Our finding of three major genetic clusters, each contributing >24% genetic ancestry, in the Wolaita shows that the Wolaita have a more diverse ancestral background than HapAFR, and concurs with the wide level of genetic admixture observed in East African populations.4 Our study participants were recruited from the Southern Ethiopia region that is known to be a mosaic of over 45 indigenous ethnic groups that have undergone inter-mixing over several thousands of years.25 Therefore, the diverse genetic background in the Wolaita may reflect this phenomenon consistent with suggestions that the genetic spectrum of the Ethiopian population has been shaped by a complex set of demographic, cultural and historical dynamics.23 To understand the sources of the major cluster that accounts for 40.4% of the ancestry in the Wolaita, but is far less common or absent in HapMap populations except in MKK (5.7%), it may be valuable to extend the populations studied to include other neighboring indigenous ethnic groups from southern Ethiopia. It should be noted that our goal in the STRUCTURE analysis was to estimate broad genetic clusters in the WETH in the context of HapMap populations, not to provide detailed or definitive genetic ancestral background of the WETH. Unbiased inference of genetic ancestry requires comprehensive sampling of neighboring and historically important distant populations, and should be validated in different clustering schemes using multiple data sets. In addition, the results of these analyses are highly variable depending on the population groups included and their sample size; therefore, the stability of the most appropriate value of K should be rigorously tested before ascribing ancestral origins.12
Several pharmacogenomically and clinically important SNPs that are associated with dose-limiting effects of therapies for HIV/AIDS, tuberculosis, thromboembolism and several forms of cancer were found to have statistically significant allele frequency differences between WETH and HapAFR. These observations demonstrate that the genetic diversity of African populations extends to genetic variants of clinical and functional importance. For example, rs2242046, a missense variant in the solute carrier family 28 gene (SLC28A1, also known as human concentrative nucleotide transporter 1 or hCNT1) was differentiated between WETH and HapAFR. The SLC28A1 gene is involved in the transportation of pyrimidine nucleosides and mediates the cellular uptake of antiviral and anticancer nucleoside analogs such as zidovudine which is used for treatment of HIV/AIDS and gemcitabine, which is the standard first-line agent for treatment of pancreatic cancer and solid tumors including bladder, breast and non-small cell lung cancer (NSCLC).26
A major dose limiting adverse effect of gemcitabine is hematological toxicity such as neutropenia and thrombocytopenia, which is often addressed by reducing the dose or increasing the intervals between gemcitabine administrations.18 The rs2242046 A allele is associated with increased hematological toxicity, and its frequency shows wide differences among populations: 3.4% in Asian Americans, 10% in African Americans, and 51.1% in European Americans.19, 27 Therefore, our finding of rs2242046 A allele’s high frequency in WETH and its absence in several African populations implies Wolaita NSCLC patients would be at greater risk of hematological toxicity on gemcitabine doses that are safe for other sub-Saharan African populations.
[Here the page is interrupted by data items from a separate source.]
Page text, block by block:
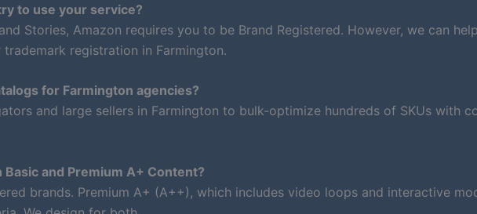
to use your service?
Stories, Amazon requires you to be Brand Registered. However, we can
registration in Farmington.
for Farmington agencies?
and large sellers in Farmington to bulk-optimize hundreds of SKUs with
and Premium A+ Content?
brands. Premium A+ (A++), which includes video loops and interactive
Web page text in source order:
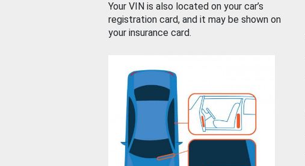
Your VIN is also located on your car’s
registration card, and it may be shown on
your insurance card.
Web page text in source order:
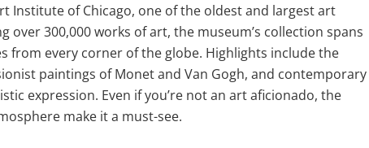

SNPs rs7294 and rs2108622 in VKORC1 and CYP4F2, two genes known to be principal genetic determinants of the therapeutic dose of warfarin showed significant allele frequency differences between WETH and HapAFR. Warfarin – the most widely prescribed oral anticoagulant for treating and preventing thromboembolic events – has a narrow therapeutic index and the dose of warfarin required to achieve a therapeutic response without causing severe bleeding shows large differences between individuals and populations.28 We found that the rs7294 A allele associated with a higher warfarin dose requirement 29 has significantly lower frequency in WETH compared to HapAFR and other HapMap populations except for South East Asians. Two other VKORC1 variants that are associated with the recommendation of a low warfarin dose (rs9923231 T and rs9934438 T) also have relatively higher frequency in WETH (26%) compared to HapAFR (2.2%-16.1%) and black South Africans (4%). Based on the low frequency of rs9934438 T in most South and West Africans, a previous study has indicated that this variant has limited pharmacogenomic application in Africa.30 In contrast, our study’s finding of higher allele frequency in Ethiopians shows its potential pharmacologic relevance in East African populations. Observation of a high frequency of rs9934438 T in the South African San (33%)31 as well as in the East African WETH concurs with previous studies suggesting the presence of ancestral affinity between Ethiopians and the Khoisan,32 and affirms the potential clinical and public health relevance of the variant in both populations. The finding also cautions that not all African populations can be co-classified as genetically warfarin-resistant based on shared continental origin, and that prescription of high doses of warfarin to some African populations may cause serious side effects. The variant frequency distributions of rs7294, rs9923231, and rs9934438 in our study population (WETH) is different from those found in a sample of Ethiopians of mixed ethnicity,33 further demonstrating the ethnic and genetic diversity of Ethiopians in warfarin sensitivity.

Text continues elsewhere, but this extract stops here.